--- Assignment ---
Your answer must be the exact lines below, starting with the line with "manages the total" and going on through the line with "Eric Kripke, Seth", both included, with no pictures.

--- Records shown ---

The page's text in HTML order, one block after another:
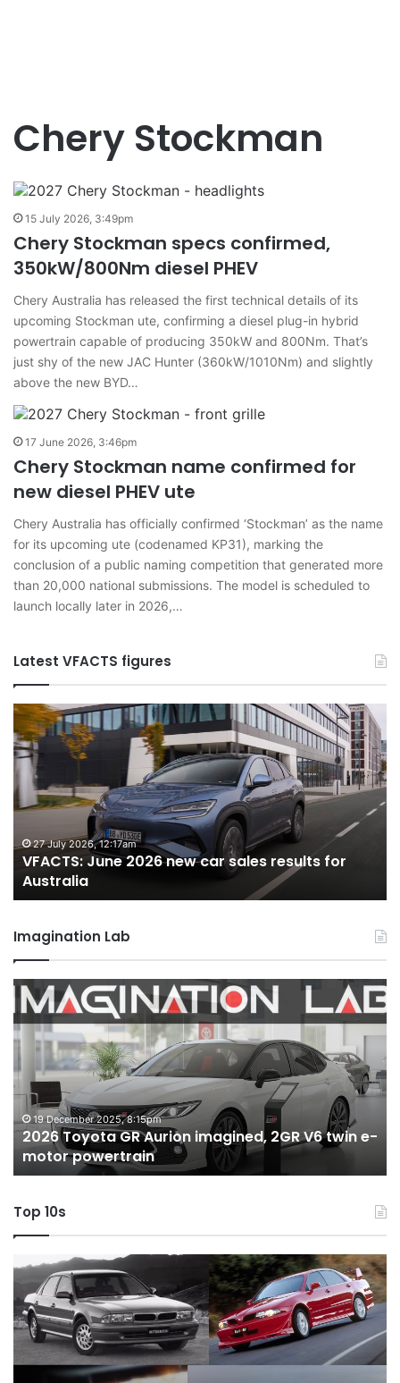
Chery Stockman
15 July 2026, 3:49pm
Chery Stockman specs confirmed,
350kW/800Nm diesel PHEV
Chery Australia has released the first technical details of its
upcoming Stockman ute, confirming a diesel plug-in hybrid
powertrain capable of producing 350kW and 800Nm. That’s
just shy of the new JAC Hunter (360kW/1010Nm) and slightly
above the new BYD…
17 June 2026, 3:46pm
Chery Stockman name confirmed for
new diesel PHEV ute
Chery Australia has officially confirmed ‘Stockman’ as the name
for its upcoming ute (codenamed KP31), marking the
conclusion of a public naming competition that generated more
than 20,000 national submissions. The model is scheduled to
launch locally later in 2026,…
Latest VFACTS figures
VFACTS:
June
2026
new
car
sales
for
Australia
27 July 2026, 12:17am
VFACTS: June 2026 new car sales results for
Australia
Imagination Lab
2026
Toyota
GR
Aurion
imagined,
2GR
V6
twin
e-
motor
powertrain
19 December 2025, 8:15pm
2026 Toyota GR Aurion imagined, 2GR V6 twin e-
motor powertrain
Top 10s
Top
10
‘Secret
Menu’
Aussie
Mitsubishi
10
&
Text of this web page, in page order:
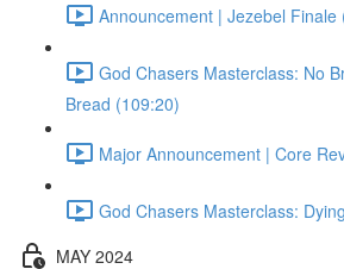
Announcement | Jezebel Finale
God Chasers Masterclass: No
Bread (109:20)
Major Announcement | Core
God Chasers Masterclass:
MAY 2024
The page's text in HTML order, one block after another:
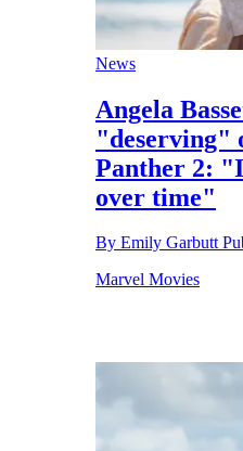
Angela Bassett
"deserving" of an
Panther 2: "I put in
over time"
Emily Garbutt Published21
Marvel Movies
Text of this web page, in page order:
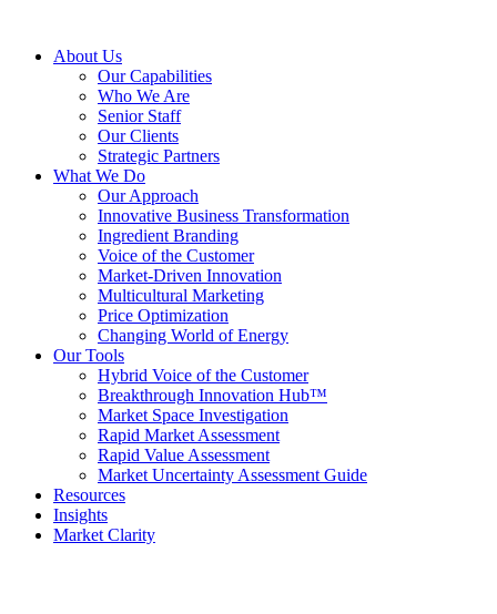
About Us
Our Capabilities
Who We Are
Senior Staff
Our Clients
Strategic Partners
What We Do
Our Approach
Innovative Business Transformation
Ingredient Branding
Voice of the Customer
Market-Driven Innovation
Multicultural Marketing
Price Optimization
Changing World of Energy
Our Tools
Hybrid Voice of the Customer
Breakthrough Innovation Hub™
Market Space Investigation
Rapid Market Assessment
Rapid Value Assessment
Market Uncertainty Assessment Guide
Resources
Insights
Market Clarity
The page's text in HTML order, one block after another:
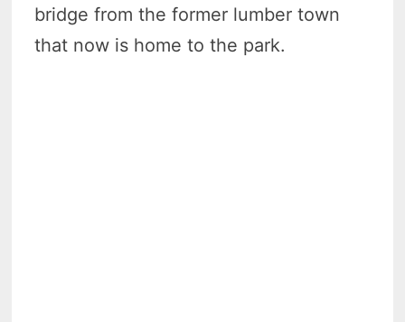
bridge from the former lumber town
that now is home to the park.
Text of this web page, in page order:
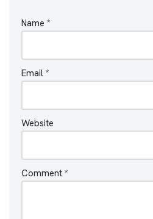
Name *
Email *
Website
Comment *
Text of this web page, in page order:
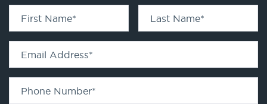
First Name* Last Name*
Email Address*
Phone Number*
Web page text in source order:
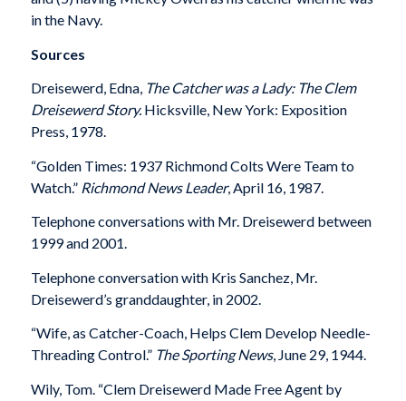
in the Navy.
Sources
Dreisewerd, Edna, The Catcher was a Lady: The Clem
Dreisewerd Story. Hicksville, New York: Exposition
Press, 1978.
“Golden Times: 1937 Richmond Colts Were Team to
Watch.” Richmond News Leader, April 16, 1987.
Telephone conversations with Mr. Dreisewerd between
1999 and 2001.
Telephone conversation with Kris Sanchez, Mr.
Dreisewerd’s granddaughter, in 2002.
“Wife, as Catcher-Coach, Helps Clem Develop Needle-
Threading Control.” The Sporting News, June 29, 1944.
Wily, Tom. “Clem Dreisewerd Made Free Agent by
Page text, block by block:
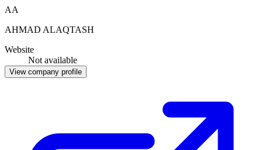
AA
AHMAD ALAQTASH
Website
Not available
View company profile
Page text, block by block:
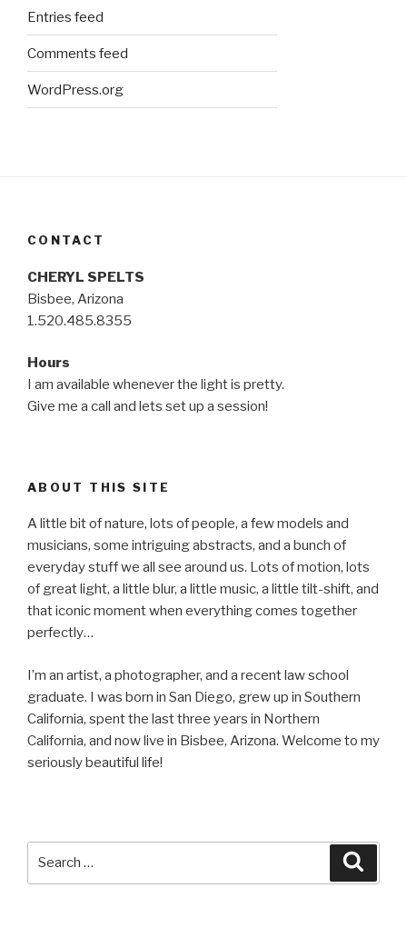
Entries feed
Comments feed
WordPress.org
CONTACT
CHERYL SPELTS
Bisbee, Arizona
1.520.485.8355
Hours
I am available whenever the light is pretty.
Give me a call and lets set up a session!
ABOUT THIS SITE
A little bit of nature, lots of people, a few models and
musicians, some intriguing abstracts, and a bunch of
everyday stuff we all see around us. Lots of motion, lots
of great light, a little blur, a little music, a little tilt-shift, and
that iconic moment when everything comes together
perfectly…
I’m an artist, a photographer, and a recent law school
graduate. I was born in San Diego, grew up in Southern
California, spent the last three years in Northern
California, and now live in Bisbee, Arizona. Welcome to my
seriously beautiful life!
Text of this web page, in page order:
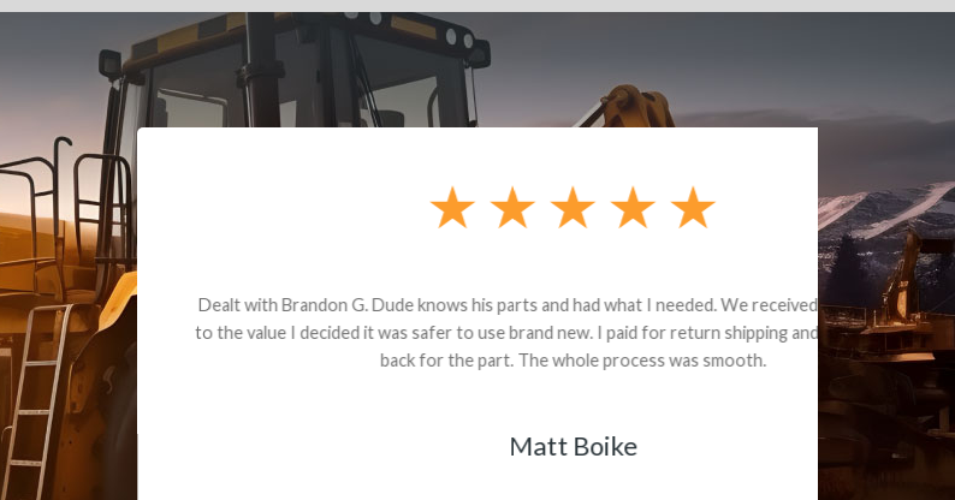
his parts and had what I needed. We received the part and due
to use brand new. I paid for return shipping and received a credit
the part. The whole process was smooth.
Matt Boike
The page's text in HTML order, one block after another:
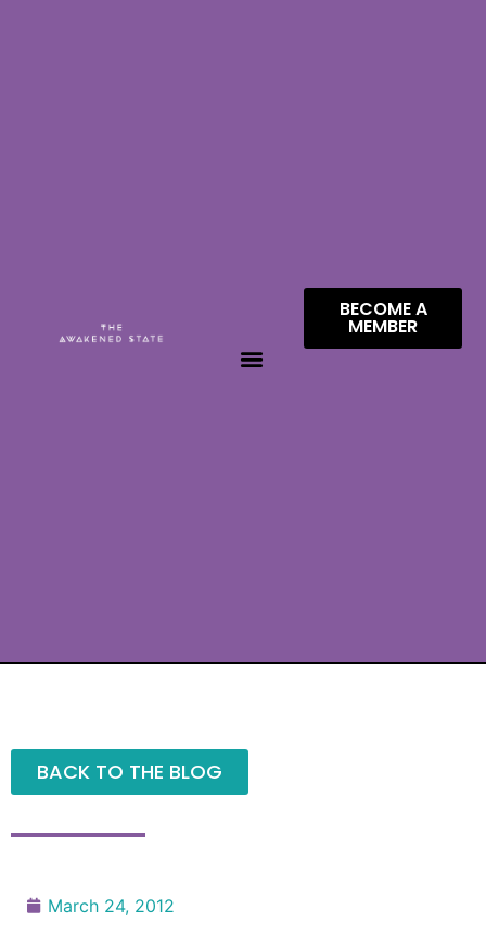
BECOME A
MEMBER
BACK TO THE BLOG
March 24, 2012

--

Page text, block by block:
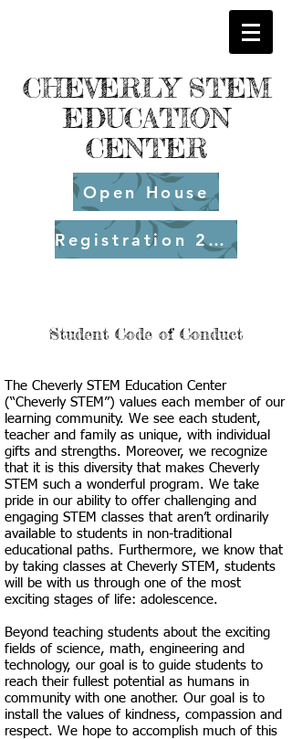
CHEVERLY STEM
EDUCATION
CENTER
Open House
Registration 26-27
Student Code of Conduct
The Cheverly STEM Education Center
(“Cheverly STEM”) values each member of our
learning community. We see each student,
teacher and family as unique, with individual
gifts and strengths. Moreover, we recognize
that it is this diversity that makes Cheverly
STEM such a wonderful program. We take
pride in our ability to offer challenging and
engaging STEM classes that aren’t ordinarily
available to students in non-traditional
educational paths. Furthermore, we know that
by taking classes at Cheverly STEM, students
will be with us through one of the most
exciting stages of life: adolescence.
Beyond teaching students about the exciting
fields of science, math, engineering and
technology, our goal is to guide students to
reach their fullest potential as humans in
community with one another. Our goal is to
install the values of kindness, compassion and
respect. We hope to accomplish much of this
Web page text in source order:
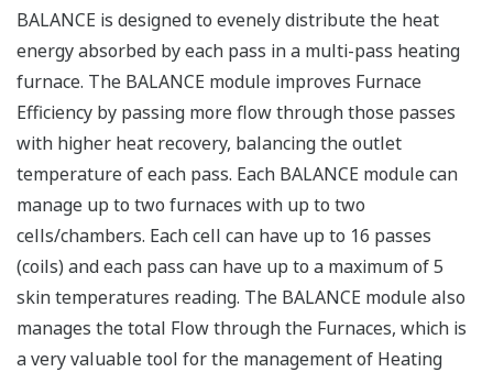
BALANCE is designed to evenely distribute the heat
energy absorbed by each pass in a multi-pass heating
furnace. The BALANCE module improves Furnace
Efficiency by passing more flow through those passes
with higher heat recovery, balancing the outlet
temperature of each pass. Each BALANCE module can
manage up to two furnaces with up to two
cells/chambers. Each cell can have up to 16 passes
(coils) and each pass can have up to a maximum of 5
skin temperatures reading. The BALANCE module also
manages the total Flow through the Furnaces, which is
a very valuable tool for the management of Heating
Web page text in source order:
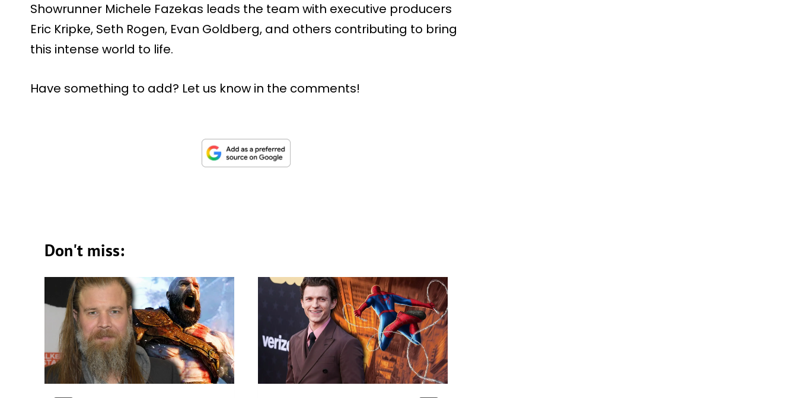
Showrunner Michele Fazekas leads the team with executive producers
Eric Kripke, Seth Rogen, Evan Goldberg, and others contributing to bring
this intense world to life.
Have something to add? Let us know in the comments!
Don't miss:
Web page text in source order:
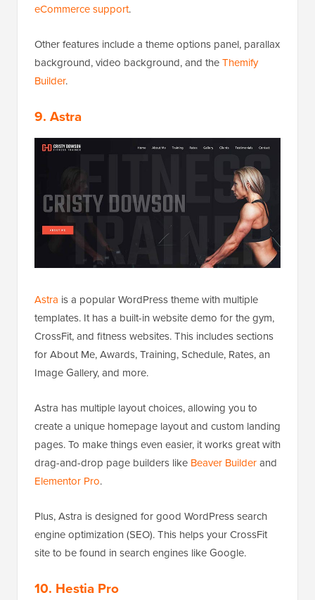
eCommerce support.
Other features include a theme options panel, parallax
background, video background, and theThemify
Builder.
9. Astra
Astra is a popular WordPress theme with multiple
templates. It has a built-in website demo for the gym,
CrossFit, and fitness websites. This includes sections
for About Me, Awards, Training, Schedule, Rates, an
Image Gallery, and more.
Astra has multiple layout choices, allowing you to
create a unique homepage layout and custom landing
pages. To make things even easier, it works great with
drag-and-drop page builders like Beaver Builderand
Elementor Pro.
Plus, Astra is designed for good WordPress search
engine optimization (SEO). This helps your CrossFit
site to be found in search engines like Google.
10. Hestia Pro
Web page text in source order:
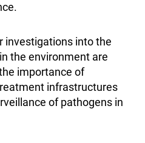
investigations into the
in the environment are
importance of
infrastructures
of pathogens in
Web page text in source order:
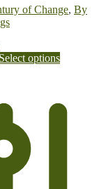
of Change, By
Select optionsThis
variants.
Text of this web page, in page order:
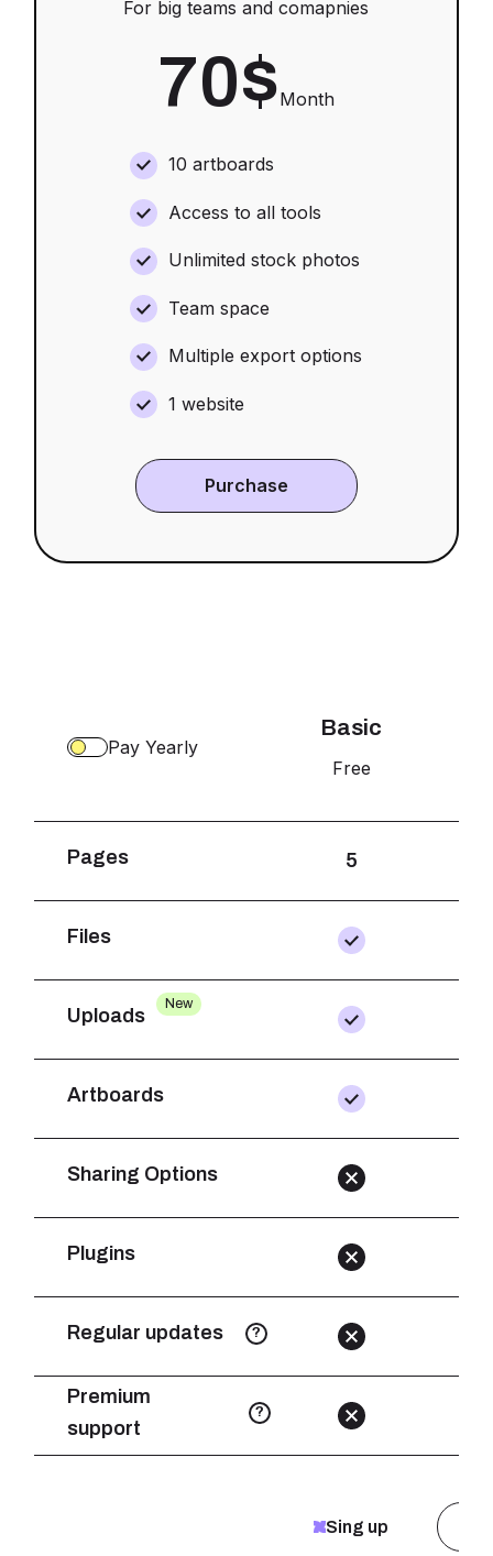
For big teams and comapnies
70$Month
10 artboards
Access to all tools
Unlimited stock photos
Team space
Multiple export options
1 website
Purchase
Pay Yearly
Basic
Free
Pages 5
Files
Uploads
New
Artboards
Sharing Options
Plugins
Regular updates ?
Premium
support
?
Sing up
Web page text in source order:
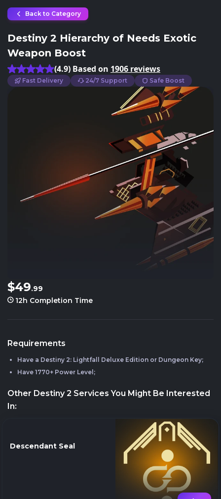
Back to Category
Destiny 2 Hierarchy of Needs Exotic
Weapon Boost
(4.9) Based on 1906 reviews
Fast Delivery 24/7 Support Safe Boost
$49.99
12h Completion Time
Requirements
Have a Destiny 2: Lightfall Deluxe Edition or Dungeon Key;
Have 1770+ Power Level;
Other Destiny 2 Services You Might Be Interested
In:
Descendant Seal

...

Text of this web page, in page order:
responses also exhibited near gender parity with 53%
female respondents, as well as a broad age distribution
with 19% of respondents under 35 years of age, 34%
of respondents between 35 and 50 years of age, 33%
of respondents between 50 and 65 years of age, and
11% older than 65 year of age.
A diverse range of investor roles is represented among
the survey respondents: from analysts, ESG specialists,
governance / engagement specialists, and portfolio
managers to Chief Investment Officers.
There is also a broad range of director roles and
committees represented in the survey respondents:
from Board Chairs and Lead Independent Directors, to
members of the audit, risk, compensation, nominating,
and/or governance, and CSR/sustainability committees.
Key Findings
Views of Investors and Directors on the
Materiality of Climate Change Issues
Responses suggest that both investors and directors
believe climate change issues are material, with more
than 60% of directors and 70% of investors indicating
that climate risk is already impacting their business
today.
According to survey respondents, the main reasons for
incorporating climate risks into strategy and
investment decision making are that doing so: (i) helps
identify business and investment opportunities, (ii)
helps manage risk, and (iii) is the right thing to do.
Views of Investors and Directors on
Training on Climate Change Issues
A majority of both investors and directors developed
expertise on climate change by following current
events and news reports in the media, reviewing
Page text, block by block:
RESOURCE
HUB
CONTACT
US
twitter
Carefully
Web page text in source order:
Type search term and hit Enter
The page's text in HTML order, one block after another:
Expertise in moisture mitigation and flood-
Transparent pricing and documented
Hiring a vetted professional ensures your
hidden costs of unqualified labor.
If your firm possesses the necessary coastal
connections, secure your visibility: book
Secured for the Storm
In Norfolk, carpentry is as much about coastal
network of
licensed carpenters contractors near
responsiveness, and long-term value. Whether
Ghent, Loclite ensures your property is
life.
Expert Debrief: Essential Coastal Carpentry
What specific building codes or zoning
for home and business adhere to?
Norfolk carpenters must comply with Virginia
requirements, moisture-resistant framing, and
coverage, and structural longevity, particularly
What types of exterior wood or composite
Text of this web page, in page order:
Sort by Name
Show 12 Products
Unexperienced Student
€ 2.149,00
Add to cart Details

--- Answer below ---
manages the total Flow through the Furnaces, which is
a very valuable tool for the management of Heating
Web page text in source order:
Showrunner Michele Fazekas leads the team with executive producers
Eric Kripke, Seth Rogen, Evan Goldberg, and others contributing to bring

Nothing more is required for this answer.